In his 60-year career, Allen has made more than 40 films, which is simply too big an output for the conventional definition of artiste. Which he never claimed to be. An auteur, yes. An artiste, no.

And that is the creature that Weide manages to capture. Given context by film critics and academics, fleshed out by a host of Allen stars, (including muses Diane Keaton and former wife Louise Lasser) and arrayed in anecdote by intimates (including manager Jack Rollins, cinematographer Gordon Willis, and co-writers Mickey Rose and Marshall Brickman,) Allen emerges as a man who defied every expectation save his own. Allen makes movies to please himself, moving from screwball comedies such as "Bananas" to the character-driven pathos of "Annie Hall" to the darker tones of "Interiors" and "Crimes and Misdemeanors."

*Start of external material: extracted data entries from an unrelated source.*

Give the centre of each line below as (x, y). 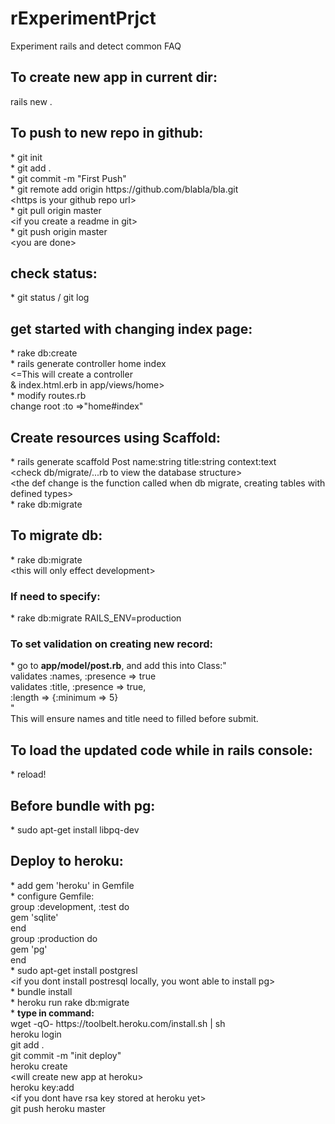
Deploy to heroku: (67, 861)
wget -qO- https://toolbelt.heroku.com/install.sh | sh (118, 1023)
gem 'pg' (29, 949)
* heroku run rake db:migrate (70, 1002)
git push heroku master (58, 1108)
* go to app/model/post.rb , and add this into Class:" (118, 666)
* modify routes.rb (48, 396)
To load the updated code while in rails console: (161, 750)
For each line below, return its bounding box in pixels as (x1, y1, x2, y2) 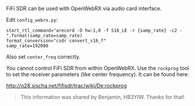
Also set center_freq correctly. (6, 53, 80, 60)
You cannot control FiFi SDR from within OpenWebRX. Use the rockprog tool (6, 64, 189, 71)
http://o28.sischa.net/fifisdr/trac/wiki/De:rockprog (6, 82, 127, 89)
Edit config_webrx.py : (6, 16, 58, 23)
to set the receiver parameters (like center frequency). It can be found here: (6, 71, 190, 78)
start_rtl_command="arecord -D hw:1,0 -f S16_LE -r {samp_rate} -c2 (6, 28, 177, 33)
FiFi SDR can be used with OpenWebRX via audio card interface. (6, 5, 162, 12)
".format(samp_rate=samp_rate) (6, 33, 83, 39)
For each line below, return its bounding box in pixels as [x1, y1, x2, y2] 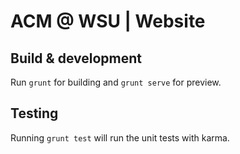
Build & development [10, 50, 142, 67]
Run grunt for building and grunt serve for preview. [10, 76, 222, 88]
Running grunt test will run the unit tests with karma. [10, 131, 230, 144]
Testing [10, 105, 59, 122]
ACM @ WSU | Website [10, 10, 206, 33]
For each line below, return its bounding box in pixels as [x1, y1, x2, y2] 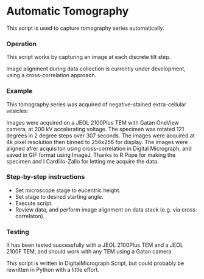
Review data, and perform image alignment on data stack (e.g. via [15, 205, 181, 213]
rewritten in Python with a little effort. [6, 266, 99, 274]
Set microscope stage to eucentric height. [15, 187, 121, 194]
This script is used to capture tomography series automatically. [6, 24, 164, 32]
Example [6, 87, 33, 95]
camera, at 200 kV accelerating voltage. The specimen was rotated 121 [6, 125, 185, 133]
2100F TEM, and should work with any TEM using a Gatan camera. [6, 248, 174, 255]
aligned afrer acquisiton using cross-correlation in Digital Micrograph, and [6, 145, 192, 152]
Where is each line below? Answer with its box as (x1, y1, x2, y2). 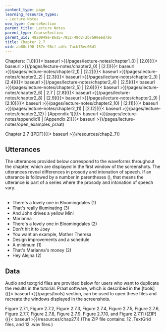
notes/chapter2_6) (5, 89, 43, 95)
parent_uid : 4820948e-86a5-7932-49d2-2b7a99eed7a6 (5, 35, 112, 40)
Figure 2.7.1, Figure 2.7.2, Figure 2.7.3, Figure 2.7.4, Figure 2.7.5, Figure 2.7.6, (5, 306, 160, 312)
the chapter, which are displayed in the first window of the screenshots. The (5, 164, 161, 169)
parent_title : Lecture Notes (5, 26, 65, 31)
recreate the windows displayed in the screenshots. (5, 296, 111, 302)
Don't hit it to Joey (12, 226, 51, 232)
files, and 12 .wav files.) (5, 322, 53, 328)
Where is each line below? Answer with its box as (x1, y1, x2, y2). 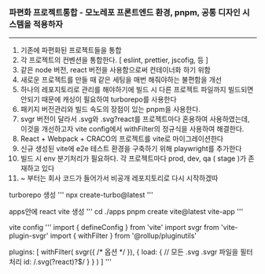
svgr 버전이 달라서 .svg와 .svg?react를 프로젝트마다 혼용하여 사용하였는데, (20, 114, 250, 124)
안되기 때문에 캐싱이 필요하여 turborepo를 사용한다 (20, 94, 177, 104)
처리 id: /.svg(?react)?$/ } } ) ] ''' (9, 257, 112, 267)
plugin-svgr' (9, 231, 49, 241)
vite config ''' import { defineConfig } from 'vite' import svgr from (9, 223, 219, 232)
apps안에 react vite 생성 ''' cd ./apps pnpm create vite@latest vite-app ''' (9, 207, 244, 217)
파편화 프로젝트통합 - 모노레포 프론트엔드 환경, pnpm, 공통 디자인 (9, 6, 241, 17)
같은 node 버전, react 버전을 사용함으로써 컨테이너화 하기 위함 (20, 65, 211, 75)
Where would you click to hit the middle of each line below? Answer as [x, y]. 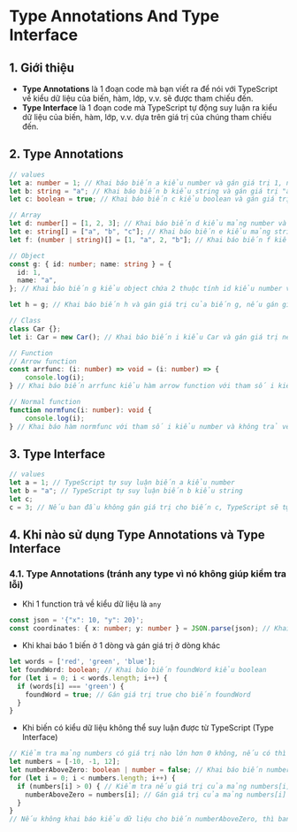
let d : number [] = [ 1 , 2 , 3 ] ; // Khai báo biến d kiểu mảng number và [148, 224]
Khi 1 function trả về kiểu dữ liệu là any [91, 604]
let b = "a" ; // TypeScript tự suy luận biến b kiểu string [126, 491]
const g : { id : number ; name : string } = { [91, 264]
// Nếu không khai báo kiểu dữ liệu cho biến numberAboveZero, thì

Not all of his movies have been great, or even good, but as Mariel Hemingway says, when you make as many movies as Allen does, there are going to be a few clunkers. There are those who have suggested that if Allen took more time with each film, there would be fewer clunkers. But watching Allen speak of his work, it becomes clear that he is not the type of filmmaker to care about anything except telling the story that is currently the buzzing the loudest in his head.

In fact, he isn't really any type of filmmaker at all, he simply is a filmmaker — one of the few true purists, the auteur of his own life, take it or leave it. And that may be his most remarkable legacy of all.